• [Problem to solve]
The required output is the lines below from the line containing "sistema, já no" to the line containing "resistente à fadiga, já", inclusive, retyped exactly. No other lines belong in it.

• [The input]
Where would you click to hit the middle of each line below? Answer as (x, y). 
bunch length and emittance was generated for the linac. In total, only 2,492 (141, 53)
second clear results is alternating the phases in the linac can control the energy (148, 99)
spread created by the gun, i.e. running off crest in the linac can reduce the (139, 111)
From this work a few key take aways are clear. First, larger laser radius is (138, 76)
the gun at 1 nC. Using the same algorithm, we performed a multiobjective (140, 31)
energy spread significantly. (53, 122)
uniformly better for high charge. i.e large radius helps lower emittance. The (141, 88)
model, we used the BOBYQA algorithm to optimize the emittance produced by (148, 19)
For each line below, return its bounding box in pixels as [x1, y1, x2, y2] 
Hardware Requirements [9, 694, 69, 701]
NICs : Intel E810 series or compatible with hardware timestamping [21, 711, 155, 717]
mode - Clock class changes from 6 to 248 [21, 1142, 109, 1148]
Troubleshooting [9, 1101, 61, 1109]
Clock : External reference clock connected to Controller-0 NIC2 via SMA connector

* * *

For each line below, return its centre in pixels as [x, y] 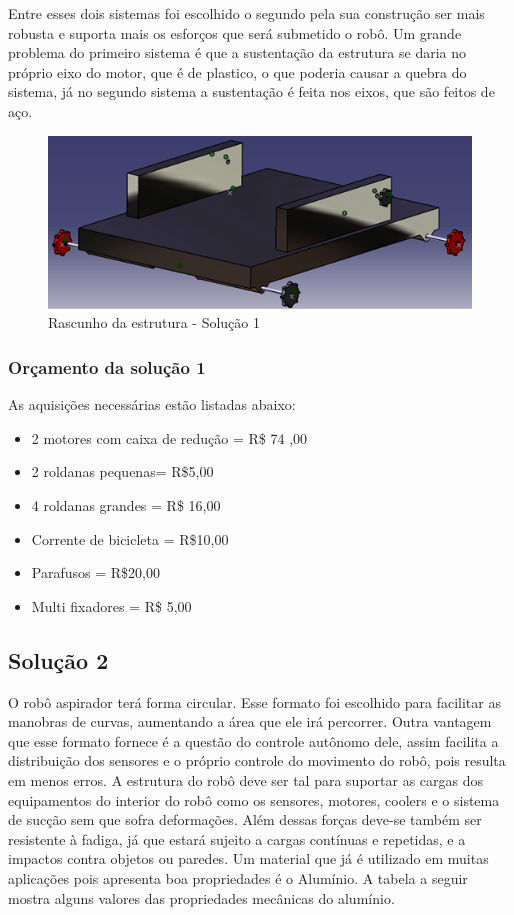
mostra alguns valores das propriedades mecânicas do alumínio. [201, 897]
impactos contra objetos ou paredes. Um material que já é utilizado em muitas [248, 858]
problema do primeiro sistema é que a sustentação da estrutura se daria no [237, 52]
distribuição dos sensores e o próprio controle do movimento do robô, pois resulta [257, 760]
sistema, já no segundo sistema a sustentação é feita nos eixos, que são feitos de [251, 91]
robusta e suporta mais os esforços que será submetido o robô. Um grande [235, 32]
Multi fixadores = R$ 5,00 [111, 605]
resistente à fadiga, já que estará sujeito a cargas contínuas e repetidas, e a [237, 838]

* * *

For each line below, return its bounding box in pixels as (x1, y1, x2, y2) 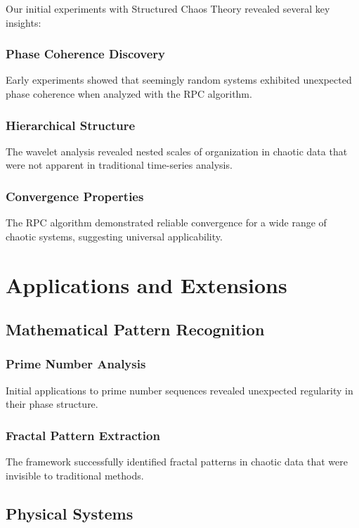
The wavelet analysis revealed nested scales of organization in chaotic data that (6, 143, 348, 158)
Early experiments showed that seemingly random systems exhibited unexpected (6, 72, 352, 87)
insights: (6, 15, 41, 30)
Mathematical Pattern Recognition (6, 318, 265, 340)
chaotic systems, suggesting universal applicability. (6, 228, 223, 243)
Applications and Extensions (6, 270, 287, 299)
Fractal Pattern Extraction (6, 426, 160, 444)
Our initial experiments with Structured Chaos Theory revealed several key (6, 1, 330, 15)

• [Response to the task]
sistema, já no segundo sistema a sustentação é feita nos eixos, que são feitos de [251, 91]
robusta e suporta mais os esforços que será submetido o robô. Um grande [235, 32]
Multi fixadores = R$ 5,00 [111, 605]
resistente à fadiga, já que estará sujeito a cargas contínuas e repetidas, e a [237, 838]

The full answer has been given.